:: DESCRIPTION OF THE TASK ::
Each line of the material that mentions the word "block" is to be copied.

★ ★ ★ ★ ★

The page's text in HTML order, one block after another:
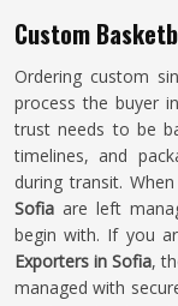
Custom
Ordering custom
process the buyer in
trust needs to be
timelines, and
during transit.
Sofia are left
begin with. If you
Exporters in Sofia,
managed with
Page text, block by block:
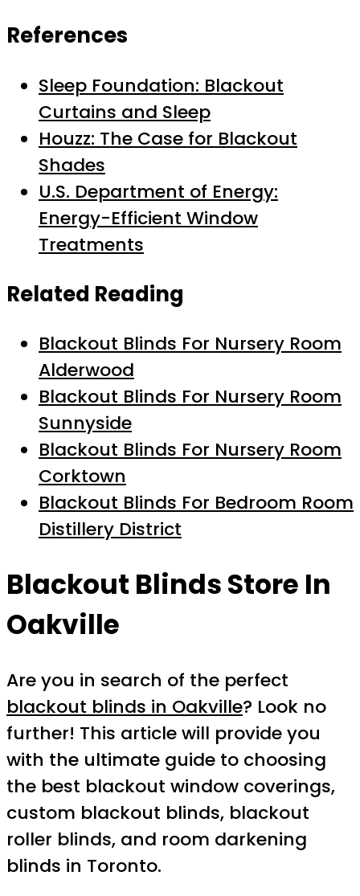
References
Sleep Foundation: Blackout
Curtains and Sleep
Houzz: The Case for Blackout
Shades
U.S. Department of Energy:
Energy-Efficient Window
Treatments
Related Reading
Blackout Blinds For Nursery Room
Alderwood
Blackout Blinds For Nursery Room
Sunnyside
Blackout Blinds For Nursery Room
Corktown
Blackout Blinds For Bedroom Room
Distillery District
Blackout Blinds Store In
Oakville
Are you in search of the perfect
blackout blinds in Oakville? Look no
further! This article will provide you
with the ultimate guide to choosing
the best blackout window coverings,
custom blackout blinds, blackout
roller blinds, and room darkening
blinds in Toronto.

★ ★ ★ ★ ★

:: FINISHED TASK ::
The page's text in HTML order, one block after another:
Page text, block by block:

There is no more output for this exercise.